• **TASK INSTRUCTIONS**:
Copy the lines of the data below exactly, starting at the first and stopping after the line that contains "Page text, block"; include no pictures.

• **INFORMATION SHOWN**:
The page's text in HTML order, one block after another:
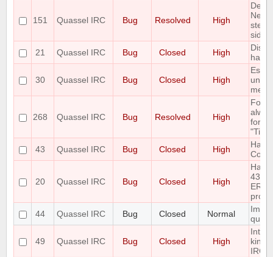
151 Quassel IRC Bug Resolved High
step
side
21
Quassel IRC Bug Closed High
30 Quassel IRC Bug Closed High
268 Quassel IRC Bug Resolved High
Font
for
43
Quassel IRC Bug Closed High
20 Quassel IRC Bug Closed High
433
44
Quassel IRC Bug Closed Normal
49 Quassel IRC Bug Closed High
kind
IRC-
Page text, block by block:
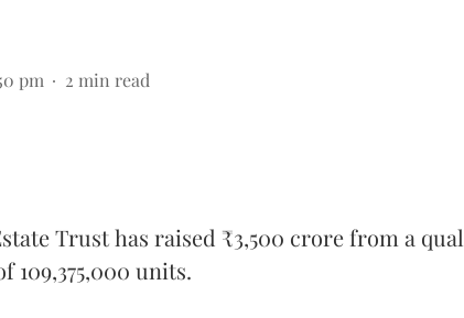
pm 2 min read
Trust has raised ₹3,500 crore from a
units.
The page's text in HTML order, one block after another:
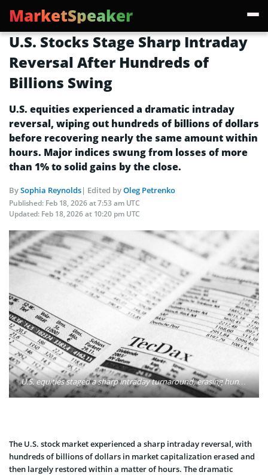
MarketSpeaker
U.S. Stocks Stage Sharp Intraday
Reversal After Hundreds of
Billions Swing
U.S. equities experienced a dramatic intraday
reversal, wiping out hundreds of billions of dollars
before recovering nearly the same amount within
hours. Major indices swung from losses of more
than 1% to solid gains by the close.
BySophia Reynolds| Edited byOleg Petrenko
Published: Feb 18, 2026 at 7:53 am UTC
Updated: Feb 18, 2026 at 10:20 pm UTC
U.S. equities staged a sharp intraday turnaround, erasing hundreds of billions of dollars in market value before regaining nearly the same amount within hours. Major indices moved from losses of more than 1% to firm gains by the end of the session. Photo: Markus Spiske / Pexels
The U.S. stock market experienced a sharp intraday reversal, with
hundreds of billions of dollars in market capitalization erased and
then largely restored within a matter of hours. The dramatic

• **TASK RESULT**:
The page's text in HTML order, one block after another:
151 Quassel IRC Bug Resolved High
step
side
21
Quassel IRC Bug Closed High
30 Quassel IRC Bug Closed High
268 Quassel IRC Bug Resolved High
Font
for
43
Quassel IRC Bug Closed High
20 Quassel IRC Bug Closed High
433
44
Quassel IRC Bug Closed Normal
49 Quassel IRC Bug Closed High
kind
IRC-
Page text, block by block:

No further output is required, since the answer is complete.